The funny thing is, last september/october you saw a variety of 60D kit's. Now the store's only sell them at their onlineshop. If you walked into a store 2-3 months ago, you would see 5-6 kits. Yesterday I visited the biggest store again and saw only 3 kits: 60D + 18-55/17-55 or 17-85. 

Another example: The most populair and biggest onlineshopping company in The Netherlands only offers the 60D body or with a 18-135. For other kits they send you to other stores and work as an middleman. Maybe I'm wrong, but it looks like sellers don't want to take the risk with high volume ?


----------



## Aglet (Dec 27, 2012)

In Canada, some of the better package deals I've seen the last week or 2 have been directly from Canon's online store. They were on the 7D with 60D and Rebel kits also at promotional prices with extra lenses, flashes, tripods, bags, etc.
Looks like early 2013 for announcements. If not at CES in January, then perhaps late Q1 to Q2.


----------



## Canon-F1 (Dec 27, 2012)

i am not much interested in APS-C bodys.

but it will be interesting to see what sensor canon uses.

it would be a nice suprise if we see a new process with the 70D and 7D MK2.
but i think we will see a new manufacturing process later in 2013 (around october).

but one thing seems to be sure.... the current process has reached it´s end of life.
it´s on life support now and we can´t expect great sensor improvements without a new process.


----------



## Videoshooter (Dec 27, 2012)

Don Haines said:


> The t4i has one stop higher ISO and the touchscreen, but looses the controls on the top right. Personally, I find those controls way more usefull than having to go to the back display. Also, the t4i and even some of the newer point and shoots are using digic5. I would expect a new high end APS- C body to beat those specs.... Isn't it about time to see a digic6 and jump from 14 bit a/d to 16 bit



When you say the t4i has one stop more ISO, do you mean that it is cleaner at the same ISO as the t2i/t3i/60D, hence gives you a 1-stop higher usable ISO, or simply that the maximum ISO is one stop higher than on the other models (along with a corresponding increase in noise).

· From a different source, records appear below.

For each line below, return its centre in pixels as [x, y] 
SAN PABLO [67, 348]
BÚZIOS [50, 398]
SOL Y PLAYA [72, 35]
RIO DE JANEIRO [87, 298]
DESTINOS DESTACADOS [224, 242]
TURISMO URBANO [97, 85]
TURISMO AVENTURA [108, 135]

I suppose at this end of the market a touchscreen would be a big selling point for many. It's what people are used to these days - but us stubborn camera folk refusing to accept change see it as just a gimmick!


----------



## K-amps (Dec 27, 2012)

Since the release of the xxxxD series and closeness in pricing of the xxxD to the xxD; it seemed that one of the 2 adjecent series would get converged. However now, I think (looking at the way Canon has been able to get away with those high prices) that all they will do is make a 7Dii with 21 mp's, 10fps etc and price it at around $2400. 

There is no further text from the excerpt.